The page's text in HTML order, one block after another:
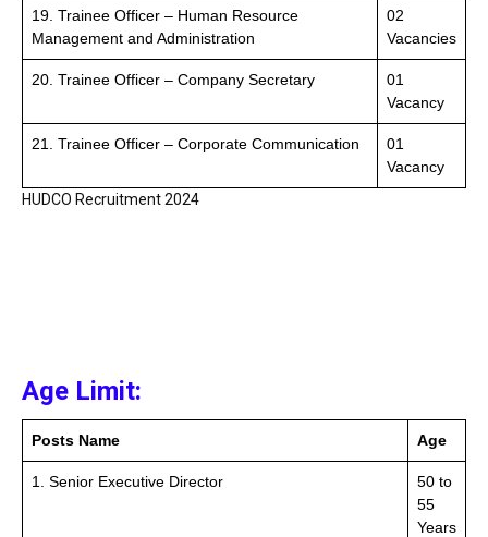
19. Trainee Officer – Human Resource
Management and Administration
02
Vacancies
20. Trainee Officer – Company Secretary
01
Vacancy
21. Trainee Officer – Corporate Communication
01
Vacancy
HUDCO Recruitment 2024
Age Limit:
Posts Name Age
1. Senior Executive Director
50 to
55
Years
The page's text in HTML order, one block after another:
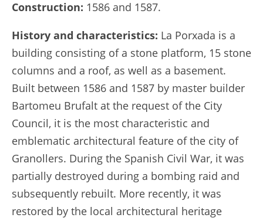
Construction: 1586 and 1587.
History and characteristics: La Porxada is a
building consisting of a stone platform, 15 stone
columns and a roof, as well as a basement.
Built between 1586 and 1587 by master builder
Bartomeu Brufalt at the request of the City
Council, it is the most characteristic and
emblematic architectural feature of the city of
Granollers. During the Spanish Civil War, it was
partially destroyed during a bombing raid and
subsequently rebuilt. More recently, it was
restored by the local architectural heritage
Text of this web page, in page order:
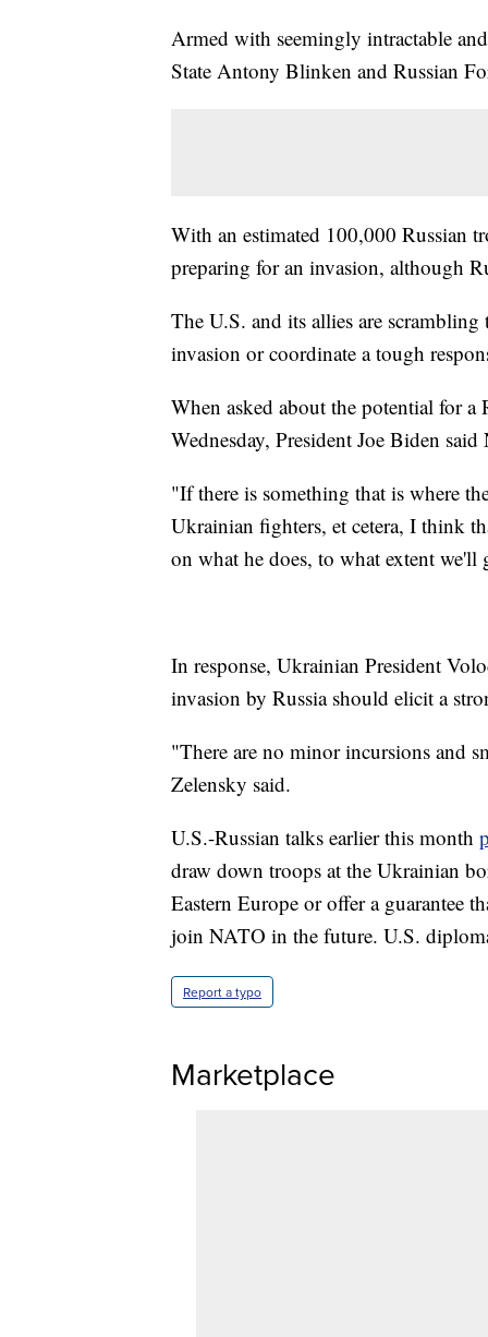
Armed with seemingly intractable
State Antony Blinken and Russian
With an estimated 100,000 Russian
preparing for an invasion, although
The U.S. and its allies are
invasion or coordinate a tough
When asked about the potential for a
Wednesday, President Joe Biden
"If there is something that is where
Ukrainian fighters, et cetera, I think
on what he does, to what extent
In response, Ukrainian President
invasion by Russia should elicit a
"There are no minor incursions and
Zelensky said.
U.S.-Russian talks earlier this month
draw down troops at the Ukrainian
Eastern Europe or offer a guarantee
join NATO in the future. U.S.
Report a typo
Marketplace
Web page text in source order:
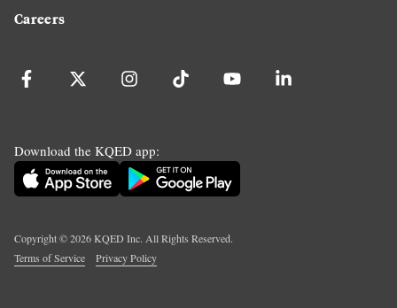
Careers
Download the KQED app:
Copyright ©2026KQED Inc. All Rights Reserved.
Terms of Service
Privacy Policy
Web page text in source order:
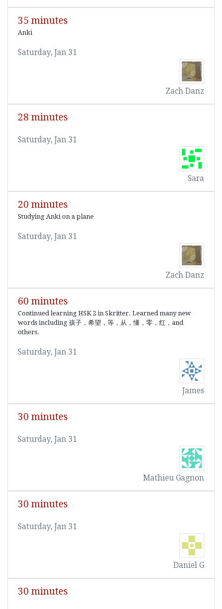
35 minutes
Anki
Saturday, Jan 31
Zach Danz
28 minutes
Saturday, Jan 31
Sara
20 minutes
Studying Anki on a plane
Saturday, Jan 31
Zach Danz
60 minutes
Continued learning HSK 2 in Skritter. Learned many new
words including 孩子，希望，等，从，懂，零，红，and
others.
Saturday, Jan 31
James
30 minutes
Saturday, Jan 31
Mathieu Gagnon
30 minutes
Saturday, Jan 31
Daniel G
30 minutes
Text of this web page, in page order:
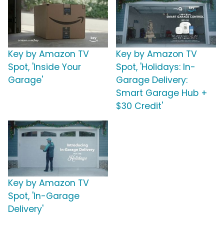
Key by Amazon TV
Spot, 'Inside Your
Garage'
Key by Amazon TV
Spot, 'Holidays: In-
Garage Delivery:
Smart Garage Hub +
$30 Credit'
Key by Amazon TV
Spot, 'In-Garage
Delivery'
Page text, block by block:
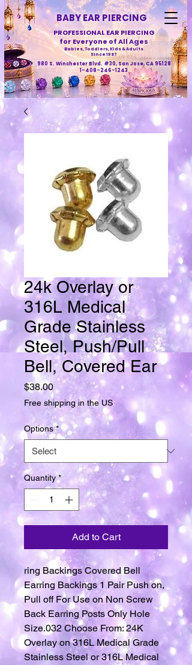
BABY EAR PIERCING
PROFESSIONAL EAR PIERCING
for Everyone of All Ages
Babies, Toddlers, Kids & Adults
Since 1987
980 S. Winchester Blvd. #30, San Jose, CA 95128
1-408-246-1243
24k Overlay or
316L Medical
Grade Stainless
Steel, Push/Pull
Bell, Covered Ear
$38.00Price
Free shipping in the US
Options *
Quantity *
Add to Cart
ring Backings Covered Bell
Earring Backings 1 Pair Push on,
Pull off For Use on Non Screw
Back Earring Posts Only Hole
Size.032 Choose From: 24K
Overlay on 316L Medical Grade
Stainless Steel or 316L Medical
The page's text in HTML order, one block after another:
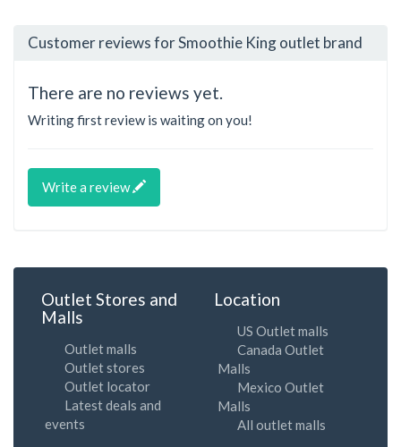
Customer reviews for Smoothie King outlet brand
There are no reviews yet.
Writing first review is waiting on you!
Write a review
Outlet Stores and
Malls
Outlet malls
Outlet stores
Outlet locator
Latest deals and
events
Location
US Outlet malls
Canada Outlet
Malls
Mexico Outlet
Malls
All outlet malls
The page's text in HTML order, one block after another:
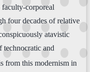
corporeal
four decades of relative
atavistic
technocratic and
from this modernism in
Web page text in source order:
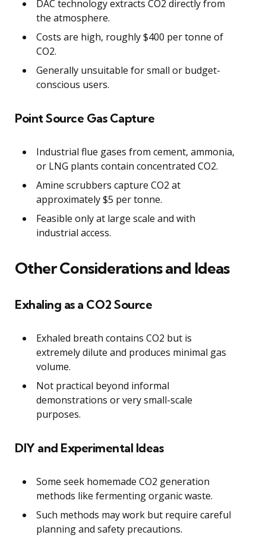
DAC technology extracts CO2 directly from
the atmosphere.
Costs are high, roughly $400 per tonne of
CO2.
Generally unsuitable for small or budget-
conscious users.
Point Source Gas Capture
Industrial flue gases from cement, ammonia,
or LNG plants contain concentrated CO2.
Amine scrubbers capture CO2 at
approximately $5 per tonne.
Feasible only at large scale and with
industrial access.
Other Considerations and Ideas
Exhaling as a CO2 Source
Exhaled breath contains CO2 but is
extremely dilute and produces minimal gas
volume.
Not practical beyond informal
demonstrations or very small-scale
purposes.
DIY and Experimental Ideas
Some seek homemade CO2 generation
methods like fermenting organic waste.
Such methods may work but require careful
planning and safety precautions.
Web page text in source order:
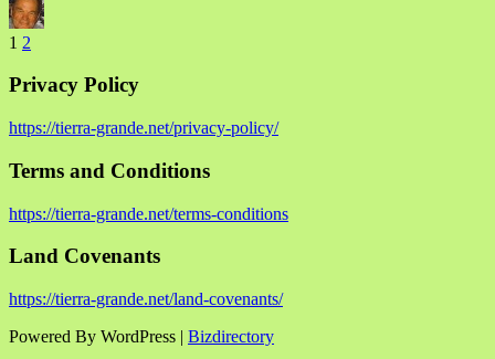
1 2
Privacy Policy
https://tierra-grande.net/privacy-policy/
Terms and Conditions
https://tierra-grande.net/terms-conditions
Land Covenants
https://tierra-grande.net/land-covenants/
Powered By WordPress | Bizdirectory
■ ■ ■ ■
*WORK REQUEST*: Copy exactly the lines of the entries above from the one containing "subsequently rebuilt. More recently, it was" through the one containing "Ukrainian fighters, et cetera, I think". Both end lines count; pictures do not.

*TASK RESPONSE*:
subsequently rebuilt. More recently, it was
restored by the local architectural heritage
Text of this web page, in page order:
Armed with seemingly intractable
State Antony Blinken and Russian
With an estimated 100,000 Russian
preparing for an invasion, although
The U.S. and its allies are
invasion or coordinate a tough
When asked about the potential for a
Wednesday, President Joe Biden
"If there is something that is where
Ukrainian fighters, et cetera, I think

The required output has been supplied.